Stored data:
Segment Open

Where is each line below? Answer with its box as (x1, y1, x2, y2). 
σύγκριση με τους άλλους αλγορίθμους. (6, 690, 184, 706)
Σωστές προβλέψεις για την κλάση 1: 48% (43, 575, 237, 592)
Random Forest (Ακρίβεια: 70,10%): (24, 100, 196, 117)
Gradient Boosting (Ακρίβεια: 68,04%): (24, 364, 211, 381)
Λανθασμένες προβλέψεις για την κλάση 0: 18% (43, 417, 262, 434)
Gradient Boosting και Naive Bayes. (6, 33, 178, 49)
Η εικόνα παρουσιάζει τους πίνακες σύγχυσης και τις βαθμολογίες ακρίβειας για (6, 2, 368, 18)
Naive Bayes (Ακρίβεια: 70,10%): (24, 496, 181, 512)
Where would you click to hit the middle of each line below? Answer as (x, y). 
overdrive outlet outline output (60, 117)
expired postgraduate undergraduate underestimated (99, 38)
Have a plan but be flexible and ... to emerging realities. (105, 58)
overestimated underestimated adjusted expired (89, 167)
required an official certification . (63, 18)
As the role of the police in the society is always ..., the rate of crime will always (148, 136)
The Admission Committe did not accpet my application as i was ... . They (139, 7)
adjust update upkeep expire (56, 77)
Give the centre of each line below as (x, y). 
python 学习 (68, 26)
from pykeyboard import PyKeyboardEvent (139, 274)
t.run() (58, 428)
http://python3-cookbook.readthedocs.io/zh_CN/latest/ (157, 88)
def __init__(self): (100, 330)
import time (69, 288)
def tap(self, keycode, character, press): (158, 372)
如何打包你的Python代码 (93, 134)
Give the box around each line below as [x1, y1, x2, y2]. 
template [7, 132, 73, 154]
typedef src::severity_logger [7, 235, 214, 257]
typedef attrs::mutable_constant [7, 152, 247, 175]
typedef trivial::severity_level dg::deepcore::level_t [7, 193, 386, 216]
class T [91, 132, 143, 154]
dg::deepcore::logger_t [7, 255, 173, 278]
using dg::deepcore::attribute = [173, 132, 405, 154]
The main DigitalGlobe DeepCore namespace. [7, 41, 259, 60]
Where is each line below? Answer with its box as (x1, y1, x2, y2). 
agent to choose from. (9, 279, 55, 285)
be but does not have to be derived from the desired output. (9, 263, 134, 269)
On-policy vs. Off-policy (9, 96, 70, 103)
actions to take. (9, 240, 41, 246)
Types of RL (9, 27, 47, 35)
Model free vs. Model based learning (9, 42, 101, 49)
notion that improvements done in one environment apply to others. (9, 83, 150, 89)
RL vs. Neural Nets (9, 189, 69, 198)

Segment Closed

An exact copy of the lines above between the line holding "Σωστές προβλέψεις για" and the line holding "actions to take. (9, 240, 41, 246)", inclusive, is the whole answer.

* **Solution to the problem**
Σωστές προβλέψεις για την κλάση 1: 48% (43, 575, 237, 592)
Random Forest (Ακρίβεια: 70,10%): (24, 100, 196, 117)
Gradient Boosting (Ακρίβεια: 68,04%): (24, 364, 211, 381)
Λανθασμένες προβλέψεις για την κλάση 0: 18% (43, 417, 262, 434)
Gradient Boosting και Naive Bayes. (6, 33, 178, 49)
Η εικόνα παρουσιάζει τους πίνακες σύγχυσης και τις βαθμολογίες ακρίβειας για (6, 2, 368, 18)
Naive Bayes (Ακρίβεια: 70,10%): (24, 496, 181, 512)
Where would you click to hit the middle of each line below? Answer as (x, y). 
overdrive outlet outline output (60, 117)
expired postgraduate undergraduate underestimated (99, 38)
Have a plan but be flexible and ... to emerging realities. (105, 58)
overestimated underestimated adjusted expired (89, 167)
required an official certification . (63, 18)
As the role of the police in the society is always ..., the rate of crime will always (148, 136)
The Admission Committe did not accpet my application as i was ... . They (139, 7)
adjust update upkeep expire (56, 77)
Give the centre of each line below as (x, y). 
python 学习 (68, 26)
from pykeyboard import PyKeyboardEvent (139, 274)
t.run() (58, 428)
http://python3-cookbook.readthedocs.io/zh_CN/latest/ (157, 88)
def __init__(self): (100, 330)
import time (69, 288)
def tap(self, keycode, character, press): (158, 372)
如何打包你的Python代码 (93, 134)
Give the box around each line below as [x1, y1, x2, y2]. 
template [7, 132, 73, 154]
typedef src::severity_logger [7, 235, 214, 257]
typedef attrs::mutable_constant [7, 152, 247, 175]
typedef trivial::severity_level dg::deepcore::level_t [7, 193, 386, 216]
class T [91, 132, 143, 154]
dg::deepcore::logger_t [7, 255, 173, 278]
using dg::deepcore::attribute = [173, 132, 405, 154]
The main DigitalGlobe DeepCore namespace. [7, 41, 259, 60]
Where is each line below? Answer with its box as (x1, y1, x2, y2). 
agent to choose from. (9, 279, 55, 285)
be but does not have to be derived from the desired output. (9, 263, 134, 269)
On-policy vs. Off-policy (9, 96, 70, 103)
actions to take. (9, 240, 41, 246)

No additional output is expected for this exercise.